━━━ DATA ━━━
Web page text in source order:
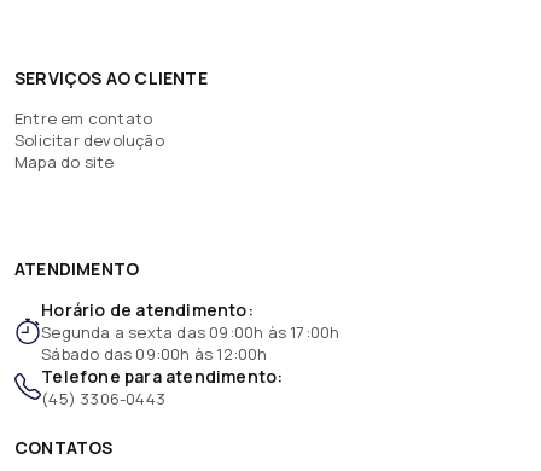
SERVIÇOS AO CLIENTE
Entre em contato
Solicitar devolução
Mapa do site
ATENDIMENTO
Horário de atendimento:
Segunda a sexta das 09:00h às 17:00h
Sábado das 09:00h às 12:00h
Telefone para atendimento:
(45) 3306-0443
CONTATOS
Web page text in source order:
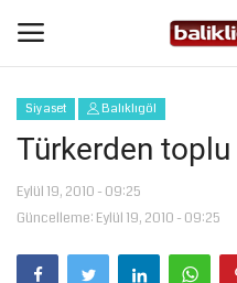
Giriş Yap
Anasayfa
Köşe Yazıları
Siyaset Balıklıgöl
Türkerden
Eylül 19, 2010 - 09:25
Güncelleme: Eylül 19, 2010 - 09:25
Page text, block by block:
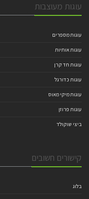
עוגות מעוצבות
עוגות מספרים
עוגות אותיות
עוגות חד קרן
עוגות כדורגל
עוגות מיקי מאוס
עוגות פרוזן
ביצי שוקולד
קישורים חשובים
בלוג
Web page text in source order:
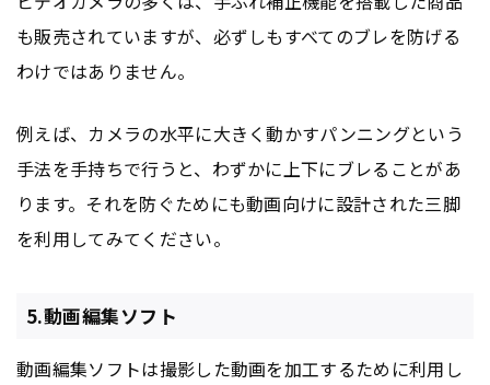
も販売されていますが、必ずしもすべてのブレを防げる
わけではありません。
例えば、カメラの水平に大きく動かすパンニングという
手法を手持ちで行うと、わずかに上下にブレることがあ
ります。それを防ぐためにも動画向けに設計された三脚
を利用してみてください。
5.動画編集ソフト
動画編集ソフトは撮影した動画を加工するために利用し
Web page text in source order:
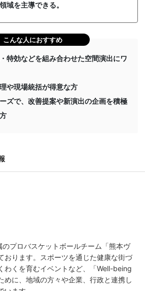
域を主導できる。
こんな人におすすめ
特効などを組み合わせた空間演出にワ
や現場統括が得意な方
ズで、改善提案や新演出の企画を積極
のプロバスケットボールチーム「熊本ヴ
おります。スポーツを通じた健康な街づ
わくを育むイベントなど、「Well-being
めに、地域の方々や企業、行政と連携し
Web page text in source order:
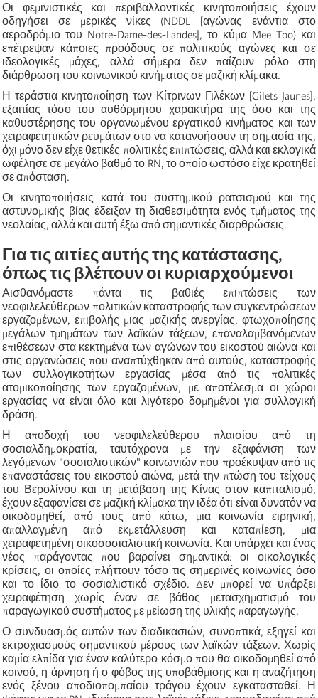
Οι φεμινιστικές και περιβαλλοντικές κινητοποιήσεις έχουν
οδηγήσει σε μερικές νίκες (NDDL [αγώνας ενάντια στο
αεροδρόμιο του Notre-Dame-des-Landes], το κύμα Mee Too) και
επέτρεψαν κάποιες προόδους σε πολιτικούς αγώνες και σε
ιδεολογικές μάχες, αλλά σήμερα δεν παίζουν ρόλο στη
διάρθρωση του κοινωνικού κινήματος σε μαζική κλίμακα.
Η τεράστια κινητοποίηση των Κίτρινων Γιλέκων [Gilets Jaunes],
εξαιτίας τόσο του αυθόρμητου χαρακτήρα της όσο και της
καθυστέρησης του οργανωμένου εργατικού κινήματος και των
χειραφετητικών ρευμάτων στο να κατανοήσουν τη σημασία της,
όχι μόνο δεν είχε θετικές πολιτικές επιπτώσεις, αλλά και εκλογικά
ωφέλησε σε μεγάλο βαθμό το RN, το οποίο ωστόσο είχε κρατηθεί
σε απόσταση.
Οι κινητοποιήσεις κατά του συστημικού ρατσισμού και της
αστυνομικής βίας έδειξαν τη διαθεσιμότητα ενός τμήματος της
νεολαίας, αλλά και αυτή έξω από σημαντικές διαρθρώσεις.
Για τις αιτίες αυτής της κατάστασης,
όπως τις βλέπουν οι κυριαρχούμενοι
Αισθανόμαστε πάντα τις βαθιές επιπτώσεις των
νεοφιλελεύθερων πολιτικών καταστροφής των συγκεντρώσεων
εργαζομένων, επιβολής μιας μαζικής ανεργίας, φτωχοποίησης
μεγάλων τμημάτων των λαϊκών τάξεων, επαναλαμβανόμενων
επιθέσεων στα κεκτημένα των αγώνων του εικοστού αιώνα και
στις οργανώσεις που αναπτύχθηκαν από αυτούς, καταστροφής
των συλλογικοτήτων εργασίας μέσα από τις πολιτικές
ατομικοποίησης των εργαζομένων, με αποτέλεσμα οι χώροι
εργασίας να είναι όλο και λιγότερο δομημένοι για συλλογική
δράση.
Η αποδοχή του νεοφιλελεύθερου πλαισίου από τη
σοσιαλδημοκρατία, ταυτόχρονα με την εξαφάνιση των
λεγόμενων "σοσιαλιστικών" κοινωνιών που προέκυψαν από τις
επαναστάσεις του εικοστού αιώνα, μετά την πτώση του τείχους
του Βερολίνου και τη μετάβαση της Κίνας στον καπιταλισμό,
έχουν εξαφανίσει σε μαζική κλίμακα την ιδέα ότι είναι δυνατόν να
οικοδομηθεί, από τους από κάτω, μια κοινωνία ειρηνική,
απαλλαγμένη από εκμετάλλευση και καταπίεση, μια
χειραφετημένη οικοσοσιαλιστική κοινωνία. Και υπάρχει και ένας
νέος παράγοντας που βαραίνει σημαντικά: οι οικολογικές
κρίσεις, οι οποίες πλήττουν τόσο τις σημερινές κοινωνίες όσο
και το ίδιο το σοσιαλιστικό σχέδιο. Δεν μπορεί να υπάρξει
χειραφέτηση χωρίς έναν σε βάθος μετασχηματισμό του
παραγωγικού συστήματος με μείωση της υλικής παραγωγής.
Ο συνδυασμός αυτών των διαδικασιών, συνοπτικά, εξηγεί και
εκτροχιασμούς σημαντικού μέρους των λαϊκών τάξεων. Χωρίς
καμία ελπίδα για έναν καλύτερο κόσμο που θα οικοδομηθεί από
κοινού, η άρνηση ή ο φόβος της υποβάθμισης και η αναζήτηση
ενός ξένου αποδιοπομπαίου τράγου έχουν εγκατασταθεί. Η
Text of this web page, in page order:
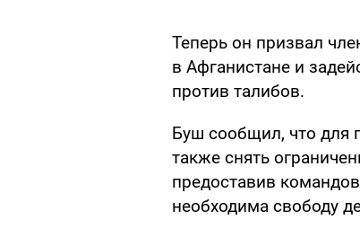
Теперь он призвал
в Афганистане и
против талибов.
Буш сообщил, что для
также снять
предоставив
необходима свободу
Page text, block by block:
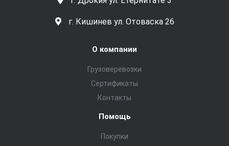
г. Кишинев ул. Отоваска 26
О компании
Грузоверевозки
Сертификаты
Контакты
Помощь
Покупки
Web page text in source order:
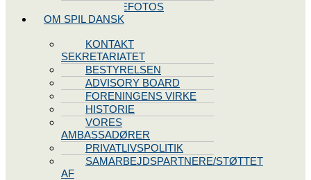
PRESSEFOTOS
OM SPIL DANSK
KONTAKT
SEKRETARIATET
BESTYRELSEN
ADVISORY BOARD
FORENINGENS VIRKE
HISTORIE
VORES
AMBASSADØRER
PRIVATLIVSPOLITIK
SAMARBEJDSPARTNERE/STØTTET
AF
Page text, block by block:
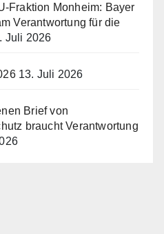
Fraktion Monheim: Bayer
Verantwortung für die
Juli 2026
13. Juli 2026
Brief von
braucht Verantwortung
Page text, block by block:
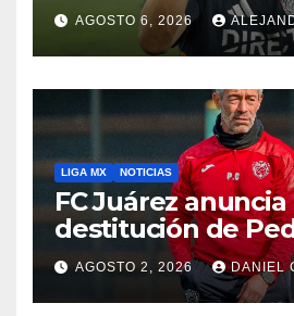
AGOSTO 6, 2026
LIGA MX NOTICIAS
FC Juárez anuncia
destitución de
Caixinha
AGOSTO 2, 2026 DANIEL
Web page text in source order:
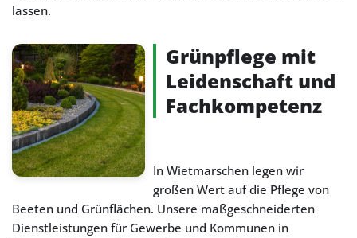
lassen.
Grünpflege mit
Leidenschaft und
Fachkompetenz
In Wietmarschen legen wir
großen Wert auf die Pflege von
Beeten und Grünflächen. Unsere maßgeschneiderten
Dienstleistungen für Gewerbe und Kommunen in
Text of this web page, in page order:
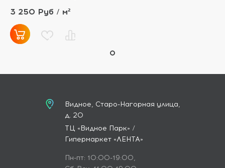
3 250 Руб / м²
Видное, Старо-Нагорная улица,
д. 20
ТЦ «Видное Парк» /
Гипермаркет «ЛЕНТА»
Пн-пт: 10:00-19:00,
━━━
- **WHAT YOU HAVE TO DO**:
Return to the listing above and set it down exactly, leaving out its pictures.

- **TASK RESPONSE**:
Web page text in source order:
SERVIÇOS AO CLIENTE
Entre em contato
Solicitar devolução
Mapa do site
ATENDIMENTO
Horário de atendimento:
Segunda a sexta das 09:00h às 17:00h
Sábado das 09:00h às 12:00h
Telefone para atendimento:
(45) 3306-0443
CONTATOS
Web page text in source order:
Giriş Yap
Anasayfa
Köşe Yazıları
Siyaset Balıklıgöl
Türkerden
Eylül 19, 2010 - 09:25
Güncelleme: Eylül 19, 2010 - 09:25
Page text, block by block:
עוגות מעוצבות
עוגות מספרים
עוגות אותיות
עוגות חד קרן
עוגות כדורגל
עוגות מיקי מאוס
עוגות פרוזן
ביצי שוקולד
קישורים חשובים
בלוג
Web page text in source order:
も販売されていますが、必ずしもすべてのブレを防げる
わけではありません。
例えば、カメラの水平に大きく動かすパンニングという
手法を手持ちで行うと、わずかに上下にブレることがあ
ります。それを防ぐためにも動画向けに設計された三脚
を利用してみてください。
5.動画編集ソフト
動画編集ソフトは撮影した動画を加工するために利用し
Web page text in source order:
域を主導できる。
こんな人におすすめ
特効などを組み合わせた空間演出にワ
や現場統括が得意な方
ズで、改善提案や新演出の企画を積極
のプロバスケットボールチーム「熊本ヴ
おります。スポーツを通じた健康な街づ
わくを育むイベントなど、「Well-being
めに、地域の方々や企業、行政と連携し
Web page text in source order:
Οι φεμινιστικές και περιβαλλοντικές κινητοποιήσεις έχουν
οδηγήσει σε μερικές νίκες (NDDL [αγώνας ενάντια στο
αεροδρόμιο του Notre-Dame-des-Landes], το κύμα Mee Too) και
επέτρεψαν κάποιες προόδους σε πολιτικούς αγώνες και σε
ιδεολογικές μάχες, αλλά σήμερα δεν παίζουν ρόλο στη
διάρθρωση του κοινωνικού κινήματος σε μαζική κλίμακα.
Η τεράστια κινητοποίηση των Κίτρινων Γιλέκων [Gilets Jaunes],
εξαιτίας τόσο του αυθόρμητου χαρακτήρα της όσο και της
καθυστέρησης του οργανωμένου εργατικού κινήματος και των
χειραφετητικών ρευμάτων στο να κατανοήσουν τη σημασία της,
όχι μόνο δεν είχε θετικές πολιτικές επιπτώσεις, αλλά και εκλογικά
ωφέλησε σε μεγάλο βαθμό το RN, το οποίο ωστόσο είχε κρατηθεί
σε απόσταση.
Οι κινητοποιήσεις κατά του συστημικού ρατσισμού και της
αστυνομικής βίας έδειξαν τη διαθεσιμότητα ενός τμήματος της
νεολαίας, αλλά και αυτή έξω από σημαντικές διαρθρώσεις.
Για τις αιτίες αυτής της κατάστασης,
όπως τις βλέπουν οι κυριαρχούμενοι
Αισθανόμαστε πάντα τις βαθιές επιπτώσεις των
νεοφιλελεύθερων πολιτικών καταστροφής των συγκεντρώσεων
εργαζομένων, επιβολής μιας μαζικής ανεργίας, φτωχοποίησης
μεγάλων τμημάτων των λαϊκών τάξεων, επαναλαμβανόμενων
επιθέσεων στα κεκτημένα των αγώνων του εικοστού αιώνα και
στις οργανώσεις που αναπτύχθηκαν από αυτούς, καταστροφής
των συλλογικοτήτων εργασίας μέσα από τις πολιτικές
ατομικοποίησης των εργαζομένων, με αποτέλεσμα οι χώροι
εργασίας να είναι όλο και λιγότερο δομημένοι για συλλογική
δράση.
Η αποδοχή του νεοφιλελεύθερου πλαισίου από τη
σοσιαλδημοκρατία, ταυτόχρονα με την εξαφάνιση των
λεγόμενων "σοσιαλιστικών" κοινωνιών που προέκυψαν από τις
επαναστάσεις του εικοστού αιώνα, μετά την πτώση του τείχους
του Βερολίνου και τη μετάβαση της Κίνας στον καπιταλισμό,
έχουν εξαφανίσει σε μαζική κλίμακα την ιδέα ότι είναι δυνατόν να
οικοδομηθεί, από τους από κάτω, μια κοινωνία ειρηνική,
απαλλαγμένη από εκμετάλλευση και καταπίεση, μια
χειραφετημένη οικοσοσιαλιστική κοινωνία. Και υπάρχει και ένας
νέος παράγοντας που βαραίνει σημαντικά: οι οικολογικές
κρίσεις, οι οποίες πλήττουν τόσο τις σημερινές κοινωνίες όσο
και το ίδιο το σοσιαλιστικό σχέδιο. Δεν μπορεί να υπάρξει
χειραφέτηση χωρίς έναν σε βάθος μετασχηματισμό του
παραγωγικού συστήματος με μείωση της υλικής παραγωγής.
Ο συνδυασμός αυτών των διαδικασιών, συνοπτικά, εξηγεί και
εκτροχιασμούς σημαντικού μέρους των λαϊκών τάξεων. Χωρίς
καμία ελπίδα για έναν καλύτερο κόσμο που θα οικοδομηθεί από
κοινού, η άρνηση ή ο φόβος της υποβάθμισης και η αναζήτηση
ενός ξένου αποδιοπομπαίου τράγου έχουν εγκατασταθεί. Η
Text of this web page, in page order:
Теперь он призвал
в Афганистане и
против талибов.
Буш сообщил, что для
также снять
предоставив
необходима свободу
Page text, block by block:
г. Кишинев ул. Отоваска 26
О компании
Грузоверевозки
Сертификаты
Контакты
Помощь
Покупки
Web page text in source order:
PRESSEFOTOS
OM SPIL DANSK
KONTAKT
SEKRETARIATET
BESTYRELSEN
ADVISORY BOARD
FORENINGENS VIRKE
HISTORIE
VORES
AMBASSADØRER
PRIVATLIVSPOLITIK
SAMARBEJDSPARTNERE/STØTTET
AF
Page text, block by block:
Fraktion Monheim: Bayer
Verantwortung für die
Juli 2026
13. Juli 2026
Brief von
braucht Verantwortung
Page text, block by block:
AGOSTO 6, 2026
LIGA MX NOTICIAS
FC Juárez anuncia
destitución de
Caixinha
AGOSTO 2, 2026 DANIEL
Web page text in source order:
lassen.
Grünpflege mit
Leidenschaft und
Fachkompetenz
In Wietmarschen legen wir
großen Wert auf die Pflege von
Beeten und Grünflächen. Unsere maßgeschneiderten
Dienstleistungen für Gewerbe und Kommunen in
Text of this web page, in page order:
3 250 Руб / м²
Видное, Старо-Нагорная улица,
д. 20
ТЦ «Видное Парк» /
Гипермаркет «ЛЕНТА»
Пн-пт: 10:00-19:00,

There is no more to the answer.